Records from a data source
+++++
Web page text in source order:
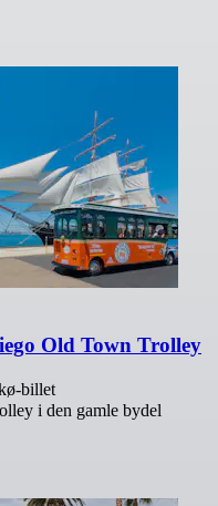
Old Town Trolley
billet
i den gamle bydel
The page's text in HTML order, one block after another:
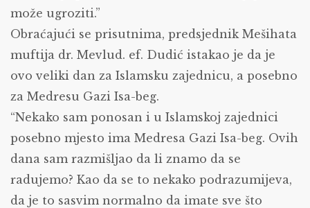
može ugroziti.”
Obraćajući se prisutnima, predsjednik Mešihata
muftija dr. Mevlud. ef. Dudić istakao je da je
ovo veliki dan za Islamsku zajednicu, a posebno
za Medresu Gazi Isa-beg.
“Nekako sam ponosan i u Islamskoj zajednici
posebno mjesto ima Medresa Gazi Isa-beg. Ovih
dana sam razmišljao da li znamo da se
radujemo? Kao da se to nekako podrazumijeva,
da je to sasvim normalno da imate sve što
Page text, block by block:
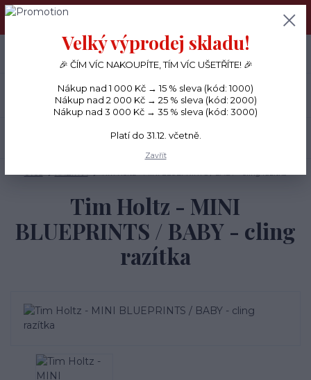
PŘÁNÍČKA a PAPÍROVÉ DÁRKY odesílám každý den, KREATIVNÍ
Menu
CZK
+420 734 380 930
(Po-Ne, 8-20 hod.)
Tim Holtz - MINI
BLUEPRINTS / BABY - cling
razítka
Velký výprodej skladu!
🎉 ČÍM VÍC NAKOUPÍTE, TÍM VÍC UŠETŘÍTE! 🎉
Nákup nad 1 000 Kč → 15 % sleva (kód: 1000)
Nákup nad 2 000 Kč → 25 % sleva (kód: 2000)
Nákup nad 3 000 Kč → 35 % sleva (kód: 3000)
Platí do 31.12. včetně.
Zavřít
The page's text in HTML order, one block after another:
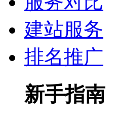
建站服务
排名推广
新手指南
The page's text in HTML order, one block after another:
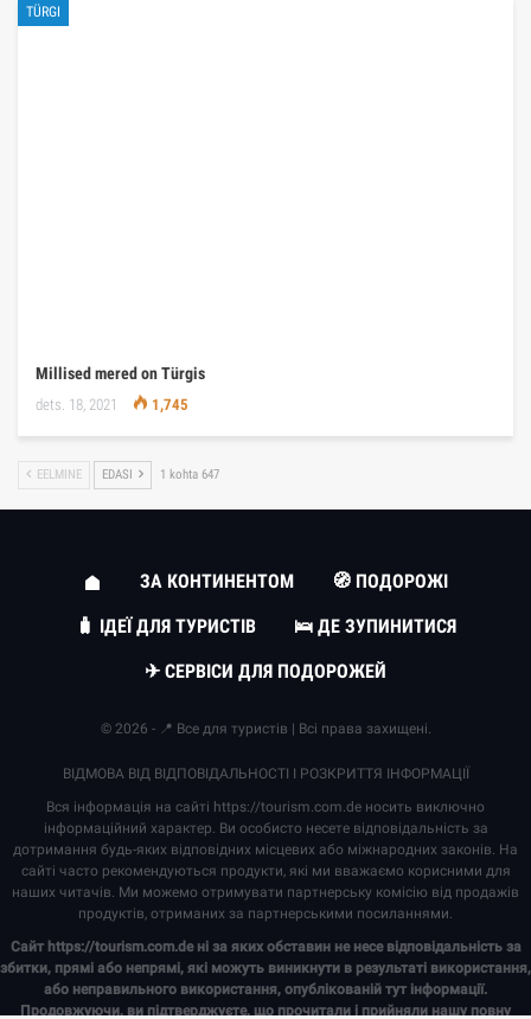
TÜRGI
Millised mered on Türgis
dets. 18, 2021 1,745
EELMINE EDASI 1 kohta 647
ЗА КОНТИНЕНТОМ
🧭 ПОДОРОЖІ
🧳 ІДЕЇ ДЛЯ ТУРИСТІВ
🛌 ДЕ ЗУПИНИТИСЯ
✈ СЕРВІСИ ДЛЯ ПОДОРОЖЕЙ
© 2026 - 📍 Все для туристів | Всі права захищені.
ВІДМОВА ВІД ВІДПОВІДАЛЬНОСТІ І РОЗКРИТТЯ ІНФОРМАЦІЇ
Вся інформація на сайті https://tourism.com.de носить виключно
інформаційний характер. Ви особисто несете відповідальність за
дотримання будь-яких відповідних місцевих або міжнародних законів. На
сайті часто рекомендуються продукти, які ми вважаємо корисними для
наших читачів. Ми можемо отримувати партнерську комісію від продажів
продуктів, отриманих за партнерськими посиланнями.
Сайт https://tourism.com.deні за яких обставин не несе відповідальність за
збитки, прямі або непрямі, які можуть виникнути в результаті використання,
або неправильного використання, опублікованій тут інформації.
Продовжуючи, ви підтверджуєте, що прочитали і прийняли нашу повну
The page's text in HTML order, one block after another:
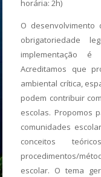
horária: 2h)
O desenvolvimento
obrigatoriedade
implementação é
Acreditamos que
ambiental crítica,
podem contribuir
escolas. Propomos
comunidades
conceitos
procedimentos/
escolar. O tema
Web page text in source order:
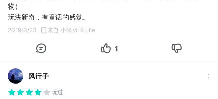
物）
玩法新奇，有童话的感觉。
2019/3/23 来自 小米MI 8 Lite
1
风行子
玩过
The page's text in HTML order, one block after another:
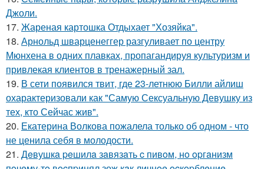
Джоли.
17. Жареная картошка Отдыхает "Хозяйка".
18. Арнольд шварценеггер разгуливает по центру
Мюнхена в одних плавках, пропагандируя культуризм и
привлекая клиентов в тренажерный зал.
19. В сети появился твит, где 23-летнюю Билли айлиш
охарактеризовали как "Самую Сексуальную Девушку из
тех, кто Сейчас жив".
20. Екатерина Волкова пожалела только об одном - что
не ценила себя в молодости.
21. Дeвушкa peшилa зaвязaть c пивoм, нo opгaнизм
+++++
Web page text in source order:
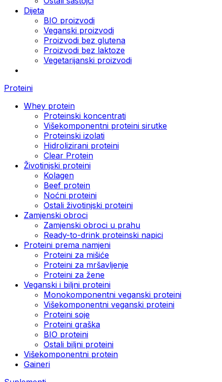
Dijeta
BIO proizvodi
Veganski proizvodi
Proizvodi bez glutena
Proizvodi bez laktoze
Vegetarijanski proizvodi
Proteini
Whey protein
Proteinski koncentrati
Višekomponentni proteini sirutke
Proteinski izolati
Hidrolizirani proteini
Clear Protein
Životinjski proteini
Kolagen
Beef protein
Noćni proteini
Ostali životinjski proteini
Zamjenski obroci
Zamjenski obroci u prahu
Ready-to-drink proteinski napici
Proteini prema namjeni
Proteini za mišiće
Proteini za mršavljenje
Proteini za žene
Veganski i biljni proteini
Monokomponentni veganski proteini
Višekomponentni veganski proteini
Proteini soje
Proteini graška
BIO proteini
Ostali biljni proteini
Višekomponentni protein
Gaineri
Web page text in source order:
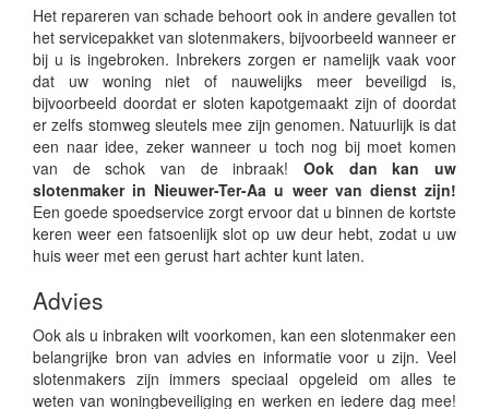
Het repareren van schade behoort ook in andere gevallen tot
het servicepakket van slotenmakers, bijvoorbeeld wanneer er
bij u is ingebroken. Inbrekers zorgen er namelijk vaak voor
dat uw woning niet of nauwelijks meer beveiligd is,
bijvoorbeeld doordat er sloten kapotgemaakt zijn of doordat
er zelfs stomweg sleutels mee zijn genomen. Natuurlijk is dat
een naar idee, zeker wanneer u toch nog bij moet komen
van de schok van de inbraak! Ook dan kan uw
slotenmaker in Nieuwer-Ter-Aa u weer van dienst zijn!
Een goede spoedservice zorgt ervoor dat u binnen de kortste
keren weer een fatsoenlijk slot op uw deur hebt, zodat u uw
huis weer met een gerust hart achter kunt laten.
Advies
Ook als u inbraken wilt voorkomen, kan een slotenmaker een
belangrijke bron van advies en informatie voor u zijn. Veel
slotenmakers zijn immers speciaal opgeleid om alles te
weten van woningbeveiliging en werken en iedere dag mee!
+++++
[Task requirements] In the data above, take the line with "escolas. Propomos", the line with "18. Арнольд шварценеггер", and every line between, and set them down exactly without pictures.

[Result of the task]
escolas. Propomos
comunidades
conceitos
procedimentos/
escolar. O tema
Web page text in source order:
物）
玩法新奇，有童话的感觉。
2019/3/23 来自 小米MI 8 Lite
1
风行子
玩过
The page's text in HTML order, one block after another:
Джоли.
17. Жареная картошка Отдыхает "Хозяйка".
18. Арнольд шварценеггер разгуливает по центру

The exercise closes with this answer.